Is it in fact possible to recreate past realities, belonging to a distant past? [...] The works of Argentine artist Lucila Gradín and Brazilian artist Guga Ferraz reveal those geographies lived and hidden under the layer of the present. [...] reproducing spaces that are both imagined and real at the same time.

Walking through the streets of the city has been a trivial task for many people. In the digital era, perceiving the environment and trying to unveil it has long ceased to be a habit for those who walk. With faces absorbed in cell phones, other networks of connections have replaced looking at the outside world. With that, our own bodily experience of places has changed, in such a way that the material space we inhabit has shrunk and practically been reduced to the screen.

However, the world remains, our bodies live it, the story unfolds. So how do we re-perceive the environment and our bodies in it, how do we reactivate our senses, so that the interaction between humans and non-humans in our existences is enhanced? The awareness that we humans are not the only agents of environmental transformation is a step that opens the perception for other forms of life simultaneously in action.

The discussions generated around the concept of 'Anthropocene,' from the point of view of Environmental History, have shown that the world we know is the result of the interactions between the biotic and abiotic universe in the historical process.1 In other words, human action would not cause transformations in isolation, but from a profound exchange with the environment.

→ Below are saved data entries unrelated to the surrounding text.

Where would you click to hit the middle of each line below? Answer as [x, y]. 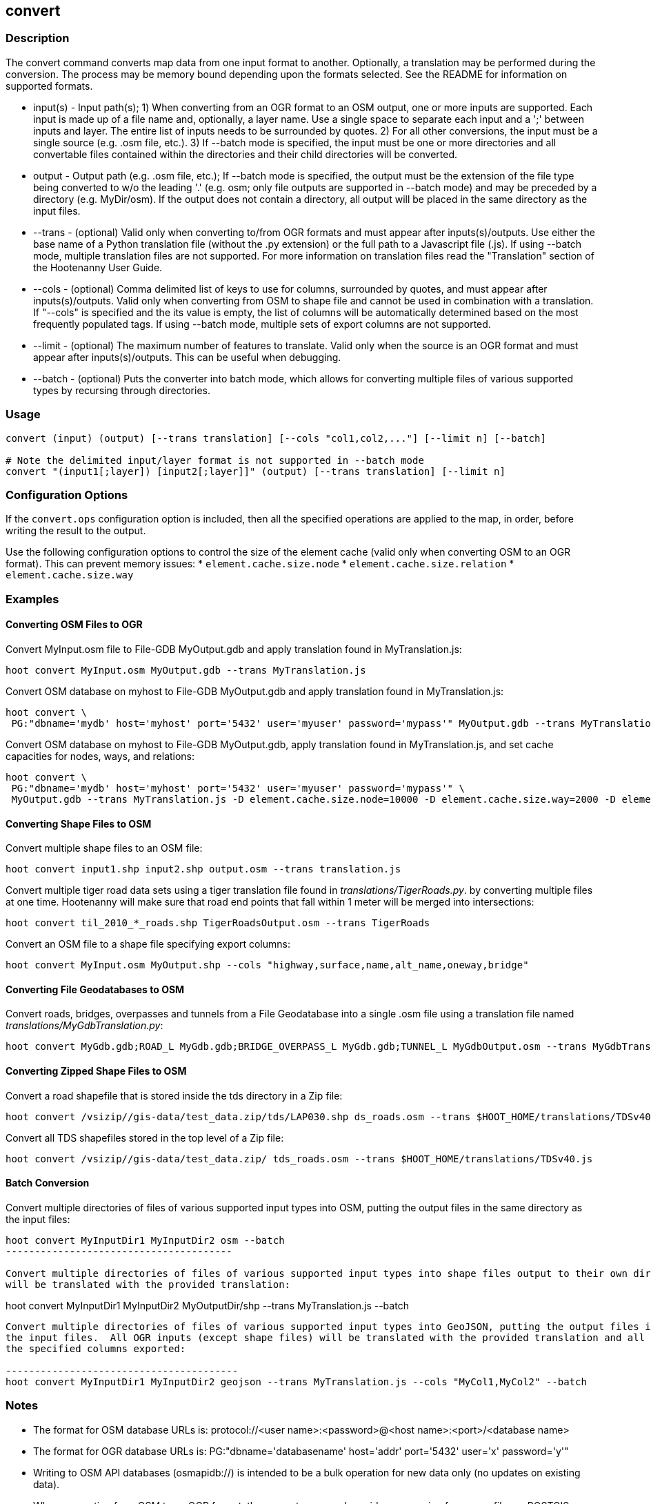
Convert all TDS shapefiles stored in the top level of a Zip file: [145, 1137]
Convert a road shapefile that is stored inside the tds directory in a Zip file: [174, 1095]
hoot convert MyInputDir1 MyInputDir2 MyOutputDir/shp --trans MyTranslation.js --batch [207, 1305]
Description [38, 38]
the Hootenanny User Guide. [98, 267]
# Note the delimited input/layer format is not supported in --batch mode [215, 460]
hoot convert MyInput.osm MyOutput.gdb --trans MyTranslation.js [186, 670]
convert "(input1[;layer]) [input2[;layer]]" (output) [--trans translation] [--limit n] [256, 471]

In this sense, the landscapes we see are a set of elements under tension and in activity; they are like palimpsests of experiences that remain in development in the spatial, temporal and affective dimensions.

There are different ways of perceiving the environment and of unveiling what lies hidden. Currently, interdisciplinary studies are proving to be quite effective in terms of a locality's historical knowledge. Certain artistic works committed to reach beyond the walls of museums and galleries have engaged in a dialogue with different landscapes, in order to arouse the collective way of inhabiting and feeling the world. As discussed by Michael Marder, in “Elemental Forces. On Art as the Intensification of Lifelessness,” art is able to potentiate that which is "imperceptibly at work" in the ruins of a still existing world. Through art, we are able to reorient ourselves to realities composed of multiple tensions, experiences, histories, and actors. Is art thus able to contribute to a liberation from the dominant knowledge, so that existence is also understood through imagination and the diversity of interpretations about living?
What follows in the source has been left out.